Herr Präsident! Meine Damen und Herren! Gestatten Sie mir zunächst einige Bemerkungen zum Tatbestand.
Es steht fest, daß der Journalist Kluge in einem ordentlichen Gerichtsverfahren zu 15 Jahren Zuchthaus verurteilt worden ist. Offensichtlich aber bestehen unter den Initianten des vorliegenden Antrags Meinungsverschiedenheiten über die Gründe, die zu dieser Verurteilung geführt haben. Wer die Reden des Herrn Brandt und des Herrn Minister Kaiser aufmerksam verfolgt hat, konnte feststellen, daß beide ganz verschiedenartige „Begründungen" angegeben haben.
Ausgerechnet Herrn Kaiser blieb es vorbehalten,
zu behaupten, die Verurteilung sei erfolgt, weil Herr Kluge im Jahre 1948 nach West-Berlin gegangen sei. Niemand anders könnte es besser wissen als Herr Kaiser, wie falsch diese Behauptung ist. Herr Kaiser weiß nicht nur, daß jede Woche Hunderte von Menschen, die aus der Deutschen Demokratischen Republik geflüchtet sind, dorthin zurückkehren und keine Strafe erhalten.

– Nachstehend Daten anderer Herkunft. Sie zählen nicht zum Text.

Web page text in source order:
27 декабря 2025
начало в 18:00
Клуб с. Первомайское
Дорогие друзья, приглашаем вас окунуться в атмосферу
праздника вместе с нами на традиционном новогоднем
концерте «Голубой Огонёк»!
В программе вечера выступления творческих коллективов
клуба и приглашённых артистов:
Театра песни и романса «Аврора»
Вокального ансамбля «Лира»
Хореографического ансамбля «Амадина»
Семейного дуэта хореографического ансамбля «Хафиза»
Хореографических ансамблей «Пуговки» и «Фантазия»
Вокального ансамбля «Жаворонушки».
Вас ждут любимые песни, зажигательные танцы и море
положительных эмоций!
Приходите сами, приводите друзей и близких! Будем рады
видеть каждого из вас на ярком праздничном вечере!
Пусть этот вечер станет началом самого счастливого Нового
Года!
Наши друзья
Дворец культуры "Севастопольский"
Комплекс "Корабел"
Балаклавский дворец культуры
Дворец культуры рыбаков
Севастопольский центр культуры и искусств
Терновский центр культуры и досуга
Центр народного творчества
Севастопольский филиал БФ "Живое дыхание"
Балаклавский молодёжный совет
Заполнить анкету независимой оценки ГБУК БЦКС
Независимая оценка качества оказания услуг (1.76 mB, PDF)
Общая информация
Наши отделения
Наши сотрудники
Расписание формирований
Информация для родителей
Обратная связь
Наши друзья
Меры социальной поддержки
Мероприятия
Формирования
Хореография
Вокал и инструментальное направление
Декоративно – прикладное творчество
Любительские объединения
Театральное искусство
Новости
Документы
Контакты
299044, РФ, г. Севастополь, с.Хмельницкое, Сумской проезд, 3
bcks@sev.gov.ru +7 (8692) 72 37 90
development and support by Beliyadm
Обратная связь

Herr Kaiser weiß ebenso genau, daß das von ihm zitierte Urteil von Leipzig nicht wegen Boykotthetze erfolgt ist, sondern darum, weil hier in ausländischem Auftrag und mit ausländischen Mitteln große Mengen Lebensmittelkarten gefälscht und in Umlauf gebracht wurden, um die Versorgung der Bevölkerung zu gefährden. Herr Kaiser weiß nicht nur das alles sehr genau, er weiß auch sehr genau, daß die Verurteilung des Herrn Kluge nachgewiesenermaßen wegen Spionage für die westlichen Spionagedienste erfolgt ist.
Meine Damen und Herren,
es ist überall üblich, daß Spione verurteilt werden, wenn sie gefaßt werden. Wenn gewisse Regierungen daran interessiert sind, die von ihnen angestellten Spione, die hereingefallen sind, freizubekommen, geschieht das im allgemeinen auf andere Weise als auf eine solche marktschreierische Art, wie das hier versucht wird. Man bedient sich eines ruhigen, anständigen Tones, weil man weiß, daß der Spion ja schließlich nicht zu Unrecht verurteilt worden ist.

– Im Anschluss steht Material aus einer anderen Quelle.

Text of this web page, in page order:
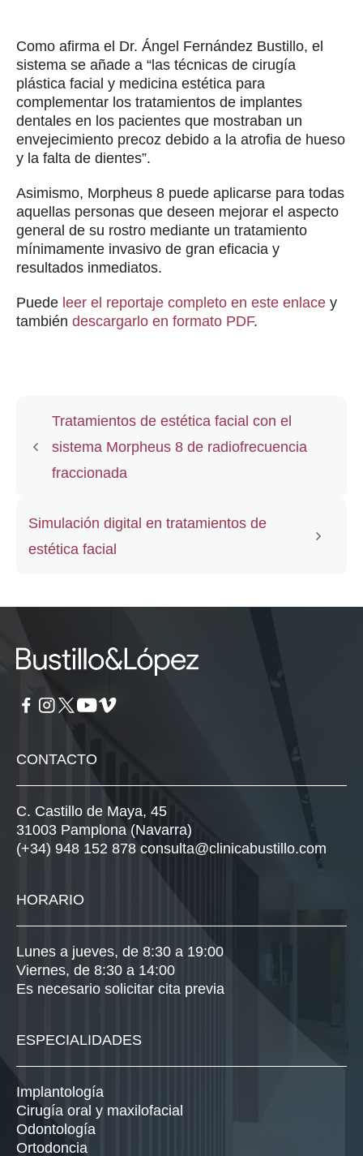
Como afirma el Dr. Ángel Fernández Bustillo, el
sistema se añade a “las técnicas de cirugía
plástica facial y medicina estética para
complementar los tratamientos de implantes
dentales en los pacientes que mostraban un
envejecimiento precoz debido a la atrofia de hueso
y la falta de dientes”.
Asimismo, Morpheus 8 puede aplicarse para todas
aquellas personas que deseen mejorar el aspecto
general de su rostro mediante un tratamiento
mínimamente invasivo de gran eficacia y
resultados inmediatos.
Puede leer el reportaje completo en este enlace y
también descargarlo en formato PDF.
Tratamientos de estética facial con el
sistema Morpheus 8 de radiofrecuencia
fraccionada
Simulación digital en tratamientos de
estética facial
CONTACTO
C. Castillo de Maya, 45
31003 Pamplona (Navarra)
(+34) 948 152 878 consulta@clinicabustillo.com
HORARIO
Lunes a jueves, de 8:30 a 19:00
Viernes, de 8:30 a 14:00
Es necesario solicitar cita previa
ESPECIALIDADES
Implantología
Cirugía oral y maxilofacial
Odontología
Ortodoncia
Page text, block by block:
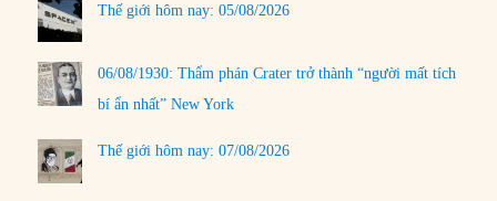
Thế giới hôm nay: 05/08/2026
06/08/1930: Thẩm phán Crater trở thành “người mất tích
bí ẩn nhất” New York
Thế giới hôm nay: 07/08/2026
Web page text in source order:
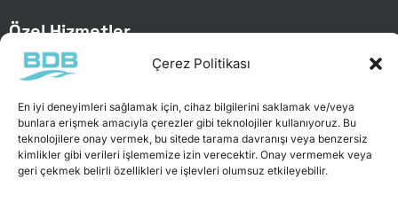
Çerez Politikası
En iyi deneyimleri sağlamak için, cihaz bilgilerini saklamak ve/veya
bunlara erişmek amacıyla çerezler gibi teknolojiler kullanıyoruz. Bu
teknolojilere onay vermek, bu sitede tarama davranışı veya benzersiz
kimlikler gibi verileri işlememize izin verecektir. Onay vermemek veya
geri çekmek belirli özellikleri ve işlevleri olumsuz etkileyebilir.
Özel Hizmetler
Özel Projeler
Abkant Büküm
Galvaniz Daldırma
Elektro Statik Toz Boya

Aber, meine Damen und Herren, es ist doch offensichtlich: hier geht es gar nicht um den Fall Kluge, sondern darum, einen neuen Anlaß auszunützen, um eine Atmosphäre der Verhetzung, eine Atmosphäre des Hasses zu schaffen, um auf jeden Fall und von vornherein alle Versuche, zu einer Verständigung zu gelangen, mögen sie kommen, woher auch immer, zu stören und zur Unwirksamkeit zu verurteilen.

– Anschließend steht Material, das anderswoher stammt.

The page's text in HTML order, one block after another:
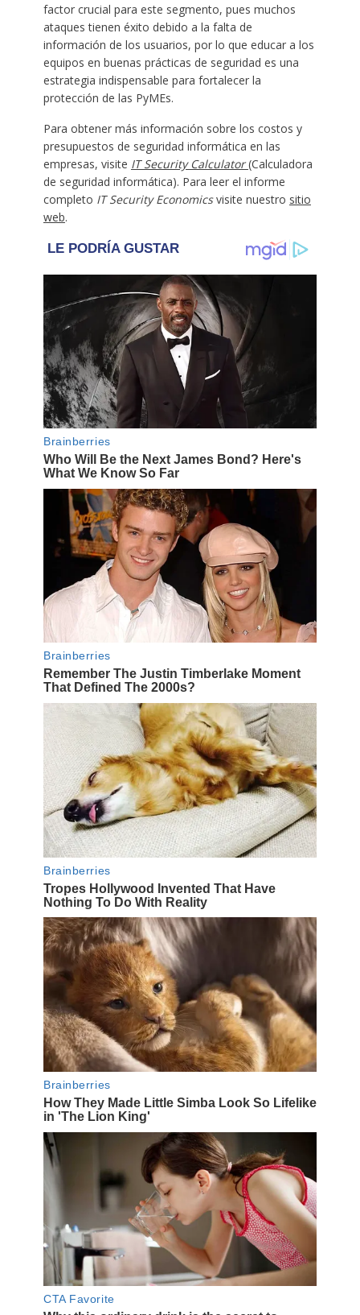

Zum Schluß noch ein Wort an den Herrn Kollegen Lemmer. Mir scheint, Herr Kollege Lemmer, Sie kommen nicht oft genug in die Bundesrepublik; Sie hätten sonst etwas anders sprechen müssen. Ich gehe mit Ihnen durchaus einig, wenn Sie darüber klagen, daß man so allerlei Schwierigkeiten über sich ergehen lassen muß, wenn man von Braunschweig nach Magdeburg fahren will. Sie sind aber offensichtlich nicht genügend über die Praxis hinsichtlich der Interzonenpässe auf der Seite des, wie Sie sagen, „freien Deutschlands" orientiert.
Andernfalls müßten Sie wissen, daß Tausenden von Menschen die Ausstellung von Interzonenpässen verweigert wird und daß ein Bürger der Deutschen Demokratischen Republik, der im Besitze eines Interzonenpasses ist, in dem sogenannten freien Deutschland keineswegs vor der Verhaftung geschützt ist.
Sie mögen einmal Herrn Kaiser oder Herrn Lehr fragen, in wie vielen Fällen Besitzer eines ordnungsmäßigen Interzonenpasses auf dem Boden des sogenannten freien Deutschlands verhaftet worden sind.
Noch etwas. Sie sagen, es sei eine Schande, daß auf einen achtzehnjährigen Jungen geschossen worden sei. Wissen Sie denn nicht, Herr Lemmer, daß im Jahre 1951 der Grenzschutz und die Bereitschaftspolizei auf höchsten Befehl dieser Regierung in Hunderten von Fällen auf Jugendliche und Kinder geschossen haben, die den Versuch zur Überschreitung der Zonengrenze gemacht haben,
um an den Weltjugendfestspielen in Berlin teilzunehmen?